Taliban warn of ‘bad consequences’ after Pakistan airstrikes in Afghanistan

KABUL: Airstrikes by Pakistan’s military in Afghan territory could have “bad consequences,” Afghanistan’s Taliban government said on Monday after deadly attacks that killed five women and three children.

The airstrikes came two days after militants killed seven soldiers in northwest Pakistan.
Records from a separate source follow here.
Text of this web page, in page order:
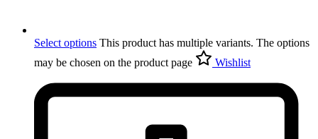
Select options This product has multiple variants. The options
may be chosen on the product page
Wishlist
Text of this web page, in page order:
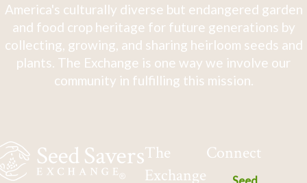
America's culturally diverse but endangered garden
and food crop heritage for future generations by
collecting, growing, and sharing heirloom seeds and
plants. The Exchange is one way we involve our
community in fulfilling this mission.
The
Exchange
Connect
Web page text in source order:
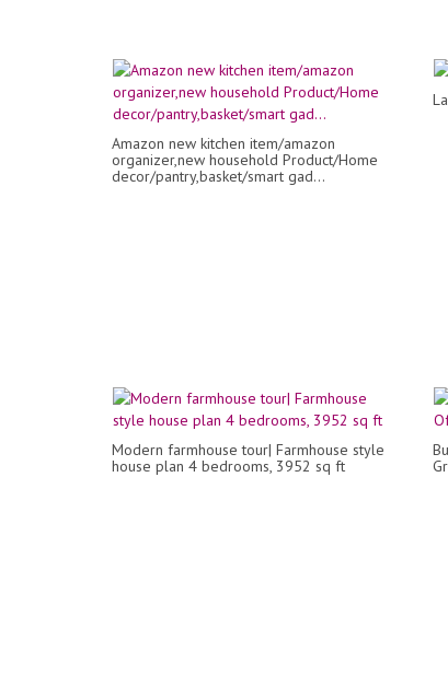
Amazon new kitchen item/amazon
organizer,new household Product/Home
decor/pantry,basket/smart gad...
Modern farmhouse tour| Farmhouse style
house plan 4 bedrooms, 3952 sq ft
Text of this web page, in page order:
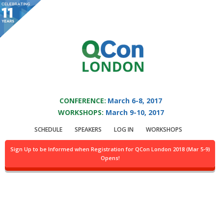
You are viewing an OLD QCon website. Visit QCon London
event.
CONFERENCE: March 6-8, 2017
WORKSHOPS: March 9-10, 2017
SCHEDULE SPEAKERS LOG IN WORKSHOPS
Sign Up to be Informed when Registration for QCon London 2018 (Mar 5-9)
Opens!
Presentation:Agile
to DevOps. A Better
Way?
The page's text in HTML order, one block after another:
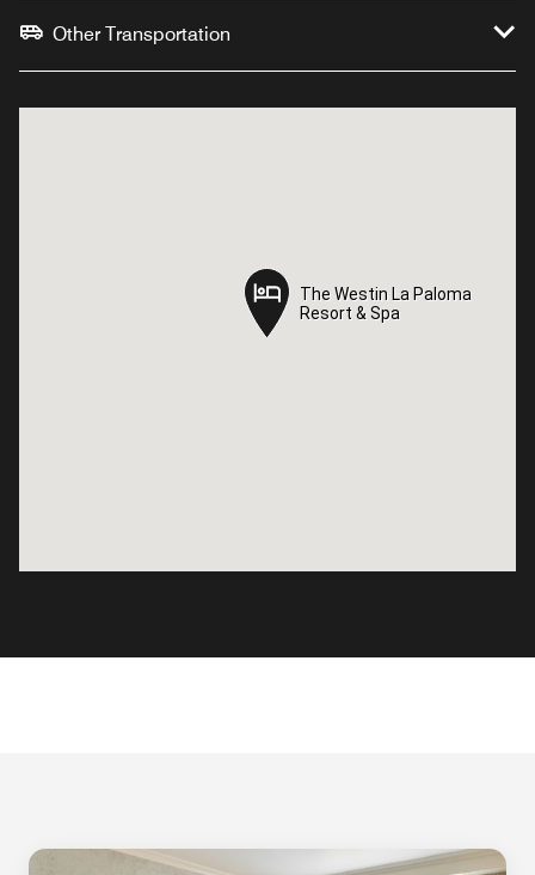
Other Transportation
The Westin La Paloma
Resort & Spa
The Westin La Paloma
Resort & Spa
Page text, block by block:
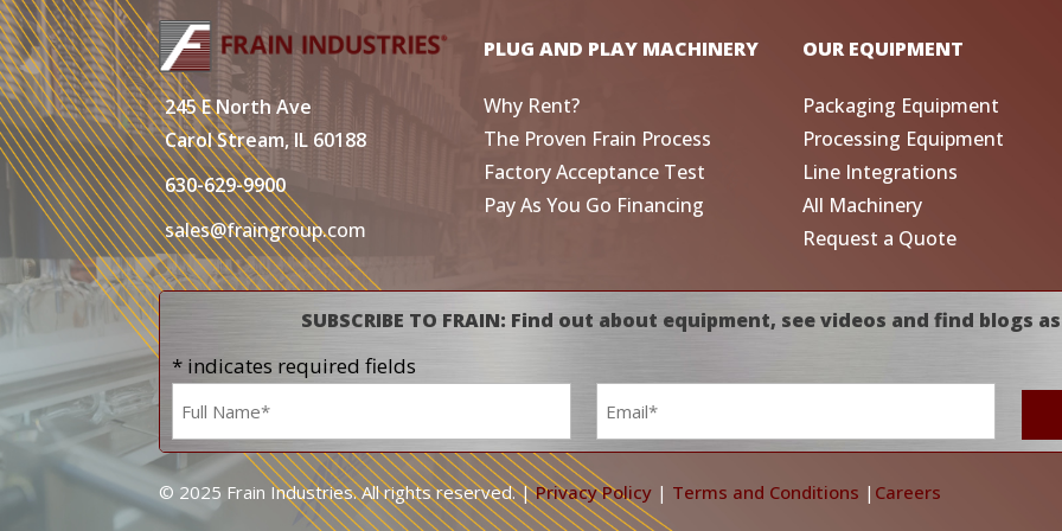
245 E North Ave
Carol Stream, IL 60188
630-629-9900
sales@fraingroup.com
PLUG AND PLAY MACHINERY
Why Rent?
The Proven Frain Process
Factory Acceptance Test
Pay As You Go Financing
OUR EQUIPMENT
Packaging Equipment
Processing Equipment
Line Integrations
All Machinery
Request a Quote
SUBSCRIBE TO FRAIN: Find out about equipment, see videos and find blogs
* indicates required fields
Name
*
Email
*
© 2025 Frain Industries. All rights reserved. |Privacy Policy | Terms and Conditions | Careers
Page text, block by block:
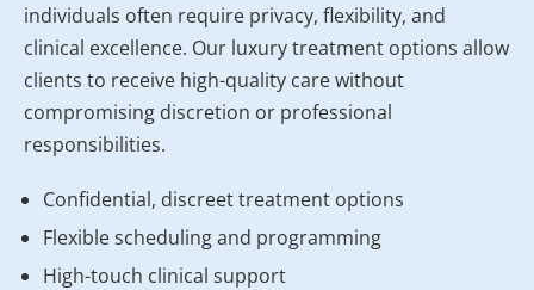
individuals often require privacy, flexibility, and
clinical excellence. Our luxury treatment options allow
clients to receive high-quality care without
compromising discretion or professional
responsibilities.
Confidential, discreet treatment options
Flexible scheduling and programming
High-touch clinical support
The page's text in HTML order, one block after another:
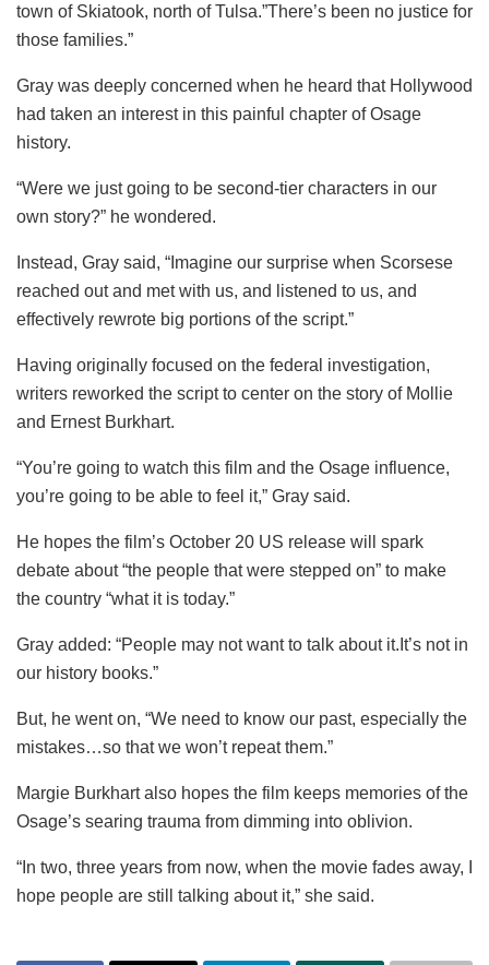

The neighbors traded blame over responsibility for the attacks that Islamabad alleged were launched from Afghan soil, a claim denied by Afghanistan’s ruling Taliban.
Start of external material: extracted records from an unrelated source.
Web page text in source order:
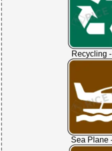
Recycling
Sea Plane
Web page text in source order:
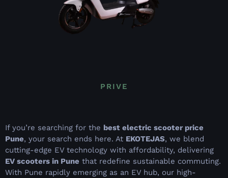
PRIVE
If you’re searching for the best electric scooter price
Pune, your search ends here. At EKOTEJAS, we blend
cutting-edge EV technology with affordability, delivering
EV scooters in Pune that redefine sustainable commuting.
With Pune rapidly emerging as an EV hub, our high-
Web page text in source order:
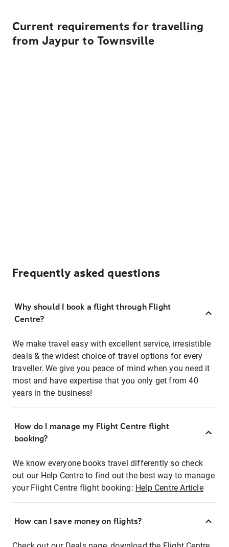
Current requirements for travelling
from Jaypur to Townsville
Frequently asked questions
Why should I book a flight through Flight
Centre?
We make travel easy with excellent service, irresistible
deals & the widest choice of travel options for every
traveller. We give you peace of mind when you need it
most and have expertise that you only get from 40
years in the business!
How do I manage my Flight Centre flight
booking?
We know everyone books travel differently so check
out our Help Centre to find out the best way to manage
your Flight Centre flight booking: Help Centre Article
How can I save money on flights?
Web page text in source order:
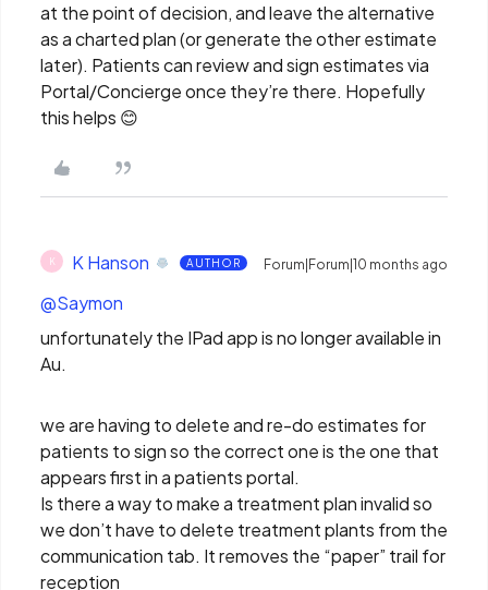
at the point of decision, and leave the alternative
as a charted plan (or generate the other estimate
later). Patients can review and sign estimates via
Portal/Concierge once they’re there. Hopefully
this helps 😊
K K Hanson AUTHOR Forum|Forum|10 months ago
@Saymon
unfortunately the IPad app is no longer available in
Au.
we are having to delete and re-do estimates for
patients to sign so the correct one is the one that
appears first in a patients portal.
Is there a way to make a treatment plan invalid so
we don’t have to delete treatment plants from the
communication tab. It removes the “paper” trail for
reception
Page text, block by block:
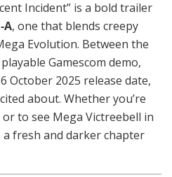
Incident” is a bold trailer
, one that blends creepy
Evolution. Between the
Gamescom demo,
October 2025 release date,
about. Whether you’re
to see Mega Victreebell in
fresh and darker chapter
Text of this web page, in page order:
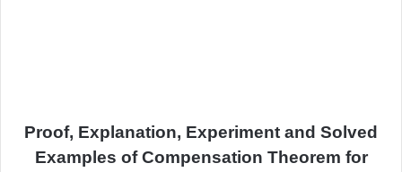
Proof, Explanation, Experiment and Solved
Examples of Compensation Theorem for
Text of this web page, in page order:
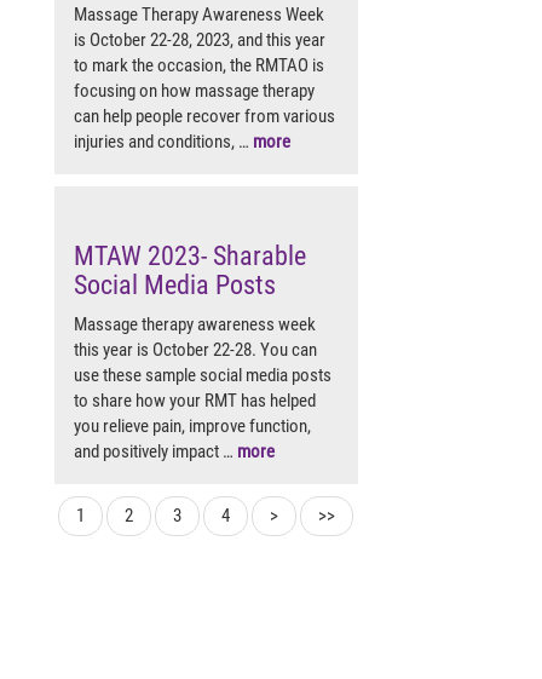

Taliban officials said Pakistan’s aircraft bombed civilian homes in Khost and Paktika provinces, which are located near the border with Pakistan, at around 3 a.m. on Monday.

Pakistan’s Ministry of Foreign Affairs confirmed the airstrikes after a long day of silence, saying that suspected militant targets in “border regions inside Afghanistan” had been targeted in an operation. 
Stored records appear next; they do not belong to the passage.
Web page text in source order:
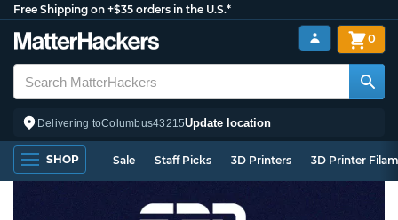
Free Shipping on +$35 orders in the U.S.*
Delivering toColumbus43215Update location
0
SHOP Sale Staff Picks 3D Printers 3D Printer
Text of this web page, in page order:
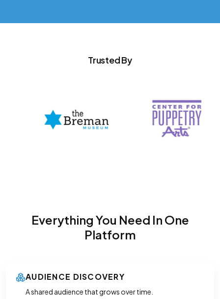
Trusted By
Everything You Need In One
Platform
AUDIENCE DISCOVERY
A shared audience that grows over time.
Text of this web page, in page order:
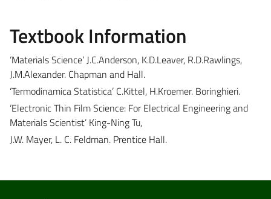
Textbook Information
‘Materials Science’ J.C.Anderson, K.D.Leaver, R.D.Rawlings,
J.M.Alexander. Chapman and Hall.
‘Termodinamica Statistica’ C.Kittel, H.Kroemer. Boringhieri.
‘Electronic Thin Film Science: For Electrical Engineering and
Materials Scientist’ King-Ning Tu,
J.W. Mayer, L. C. Feldman. Prentice Hall.
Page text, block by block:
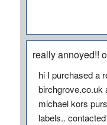
really annoyed!!
hi I purchased a
birchgrove.co.uk
michael kors
labels..

The Taliban’s chief spokesman Zabihullah Mujahid said earlier that five women and three children were killed in Monday’s strikes.

“Such incidents can have very bad consequences which will be out of Pakistan’s control,” Mujahid said in a statement.

“The Islamic Emirate of Afghanistan strongly condemns these attacks and calls this reckless action a violation of Afghanistan’s territory … The people of Pakistan and the new government should stop some army generals from continuing their wrong policies … and spoiling the relationship between the two neighboring Muslim nations.”

Pakistan should not blame Afghanistan “for the lack of control, incompetence and problems in its own territory,” he added.

Afghanistan’s Ministry of Foreign Affairs summoned on Monday the acting head of Pakistan’s embassy in Kabul and handed him a formal letter of protest over the attacks.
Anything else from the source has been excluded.